◆ Source data ◆
************
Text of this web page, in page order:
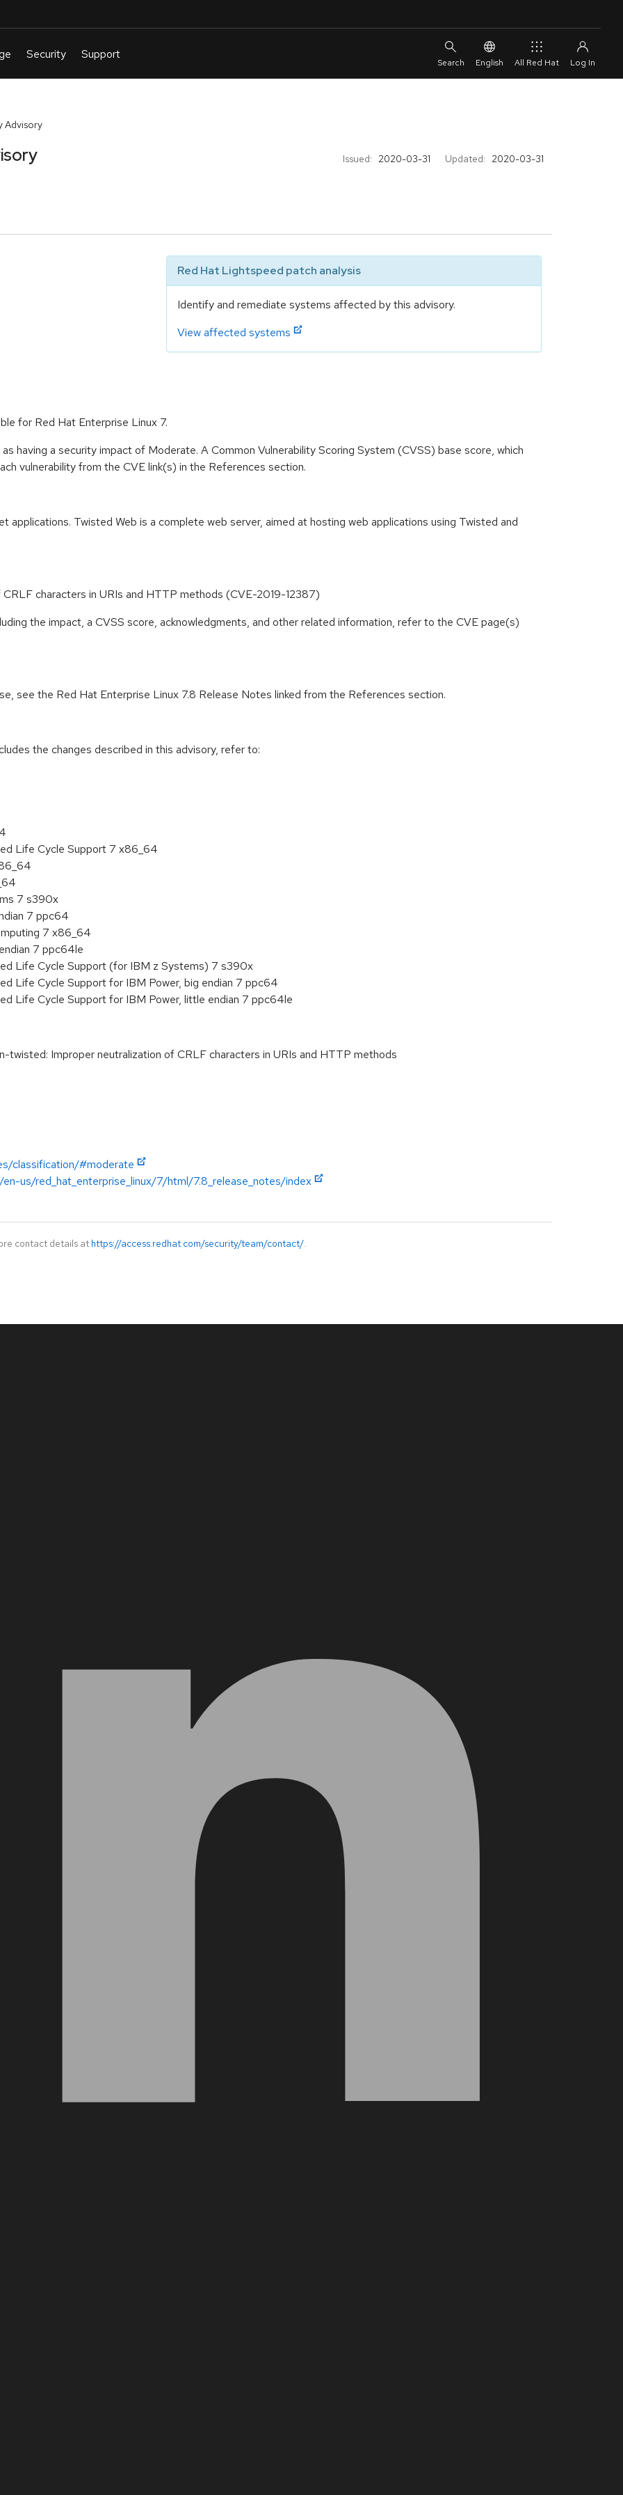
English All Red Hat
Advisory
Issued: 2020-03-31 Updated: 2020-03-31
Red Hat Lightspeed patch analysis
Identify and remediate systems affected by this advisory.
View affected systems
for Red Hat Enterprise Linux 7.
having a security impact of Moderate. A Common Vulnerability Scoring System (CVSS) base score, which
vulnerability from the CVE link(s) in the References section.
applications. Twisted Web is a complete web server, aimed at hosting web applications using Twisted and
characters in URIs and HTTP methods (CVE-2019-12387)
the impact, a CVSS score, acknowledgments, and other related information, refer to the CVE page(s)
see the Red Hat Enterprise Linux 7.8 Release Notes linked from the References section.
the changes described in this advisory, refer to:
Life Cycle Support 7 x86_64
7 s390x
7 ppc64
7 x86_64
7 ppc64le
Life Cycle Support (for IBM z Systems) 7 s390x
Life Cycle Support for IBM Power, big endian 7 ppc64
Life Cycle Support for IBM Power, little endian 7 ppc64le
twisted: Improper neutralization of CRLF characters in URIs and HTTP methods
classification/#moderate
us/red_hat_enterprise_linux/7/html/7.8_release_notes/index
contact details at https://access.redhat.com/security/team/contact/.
************
◆ Exercise details ◆
Print exactly the lines between the line with "twisted: Improper neutralization" and the final line of the records above, both included.

◆ Answer below ◆
twisted: Improper neutralization of CRLF characters in URIs and HTTP methods
classification/#moderate
us/red_hat_enterprise_linux/7/html/7.8_release_notes/index
contact details at https://access.redhat.com/security/team/contact/.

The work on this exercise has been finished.